Compensating controls can and should be used both proactively as well as situationally. It would be no surprise to anyone in OT cyber security to discover dormant admin accounts and unnecessary or unused software installed on endpoints. It is also no secret that best practice system hardening principles are not nearly as universal as we would like.
To truly protect our OT systems, we also need to harden our prized possessions. A real-time, robust asset profile allows industrial organizations to accurately and efficiently clear out the low hanging fruit (i.e., dormant users, unnecessary software, and system hardening parameters) to significantly reduce the attack surface.
In the unfortunate event, we have an emerging threat (like BlueKeep) adding temporary compensating controls is doable. A quick case study to highlight my point:
- BlueKeep vulnerability is released.
- The central team immediately disables remote desktop on all field assets and emails field team requiring specific requests on a system-by-system basis for remote desktop service to be enabled during the risk period.

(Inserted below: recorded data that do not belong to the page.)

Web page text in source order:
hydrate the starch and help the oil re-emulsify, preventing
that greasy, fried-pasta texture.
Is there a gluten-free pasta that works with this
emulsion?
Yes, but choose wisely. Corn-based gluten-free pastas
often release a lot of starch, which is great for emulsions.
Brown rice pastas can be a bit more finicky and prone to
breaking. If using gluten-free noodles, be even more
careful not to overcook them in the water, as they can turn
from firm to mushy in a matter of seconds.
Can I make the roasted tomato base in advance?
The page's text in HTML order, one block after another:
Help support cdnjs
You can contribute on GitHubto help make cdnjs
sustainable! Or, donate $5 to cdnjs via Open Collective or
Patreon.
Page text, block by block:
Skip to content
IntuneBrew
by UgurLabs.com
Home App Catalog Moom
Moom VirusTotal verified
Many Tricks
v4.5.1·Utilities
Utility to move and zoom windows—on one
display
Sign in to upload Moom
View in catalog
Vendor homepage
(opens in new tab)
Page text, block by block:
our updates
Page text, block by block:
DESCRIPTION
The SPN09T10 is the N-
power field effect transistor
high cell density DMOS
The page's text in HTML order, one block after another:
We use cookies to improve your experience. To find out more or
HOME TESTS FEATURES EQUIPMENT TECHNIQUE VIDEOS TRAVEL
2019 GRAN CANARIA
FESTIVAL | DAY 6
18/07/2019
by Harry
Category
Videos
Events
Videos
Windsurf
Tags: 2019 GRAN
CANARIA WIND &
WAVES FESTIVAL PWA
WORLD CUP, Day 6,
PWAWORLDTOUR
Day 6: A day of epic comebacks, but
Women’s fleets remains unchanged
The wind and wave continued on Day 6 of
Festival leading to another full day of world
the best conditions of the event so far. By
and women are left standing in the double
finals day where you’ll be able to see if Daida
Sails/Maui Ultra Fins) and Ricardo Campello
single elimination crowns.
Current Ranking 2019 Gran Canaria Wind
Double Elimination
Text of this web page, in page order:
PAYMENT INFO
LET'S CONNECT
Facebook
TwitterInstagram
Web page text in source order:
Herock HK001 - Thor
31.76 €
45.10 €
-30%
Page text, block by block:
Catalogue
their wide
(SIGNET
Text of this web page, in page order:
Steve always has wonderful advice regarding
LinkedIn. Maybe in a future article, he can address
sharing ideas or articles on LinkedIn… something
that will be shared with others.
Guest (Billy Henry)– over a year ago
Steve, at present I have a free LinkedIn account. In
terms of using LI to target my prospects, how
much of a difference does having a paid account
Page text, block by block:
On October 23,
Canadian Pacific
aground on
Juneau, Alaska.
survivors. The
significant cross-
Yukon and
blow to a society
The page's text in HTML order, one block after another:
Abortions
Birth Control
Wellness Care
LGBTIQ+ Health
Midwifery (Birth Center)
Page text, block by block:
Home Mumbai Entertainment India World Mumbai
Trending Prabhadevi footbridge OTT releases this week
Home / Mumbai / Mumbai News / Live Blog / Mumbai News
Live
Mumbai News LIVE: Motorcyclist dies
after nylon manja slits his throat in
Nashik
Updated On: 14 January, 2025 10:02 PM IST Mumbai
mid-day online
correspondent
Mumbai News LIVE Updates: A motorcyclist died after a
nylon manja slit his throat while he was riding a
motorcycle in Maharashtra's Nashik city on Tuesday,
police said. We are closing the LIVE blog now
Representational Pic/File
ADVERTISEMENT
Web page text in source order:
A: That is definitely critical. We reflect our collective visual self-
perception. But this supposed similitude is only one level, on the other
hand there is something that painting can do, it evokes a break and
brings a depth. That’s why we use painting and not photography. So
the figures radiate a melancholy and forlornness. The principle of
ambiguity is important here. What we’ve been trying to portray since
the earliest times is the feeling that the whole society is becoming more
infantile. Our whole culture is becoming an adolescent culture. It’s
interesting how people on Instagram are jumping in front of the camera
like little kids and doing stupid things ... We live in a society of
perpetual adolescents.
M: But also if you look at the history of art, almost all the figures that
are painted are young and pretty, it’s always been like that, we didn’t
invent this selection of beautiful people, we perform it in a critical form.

- Central team pre-loads patch files on all in-scope assets – no action, just prepare.
- The central team convenes to decide the most reasonable plan of action by asset criticality, location, presence or absence of compensating controls (i.e., a critical risk on a high impact asset that failed its last backup goes to the top of the list. A low impact asset with whitelisting in effect and a recent good full backup can likely wait).
- Patching rollout begins, and progress is updated live in global reporting.
- Where necessary, OT technicians are at the console overseeing the patch deployment.
- The schedule and communication of this need are fully planned and prioritized by the data used by the central team.
This is how OT patch management should be handled. And more and more organizations are starting to put this type of program in place.
Be proactive with compensating controls
ICS patch management is hard, yes, but simply giving up on trying is not a good response either. With a bit of foresight, it is easy to provide the three most powerful tools for easier and more effective patching and/or compensating controls. Insight shows you what you have, how it is configured, and how important it is to you. Context lets you prioritize (first attempt to patch – second lets you know how and where to apply compensating controls). The action allows you to correct, protect, deflect, etc. To only rely on monitoring is to admit you expect fire and buying more smoke detectors might minimize the damage. Which approach do you think your organization would prefer?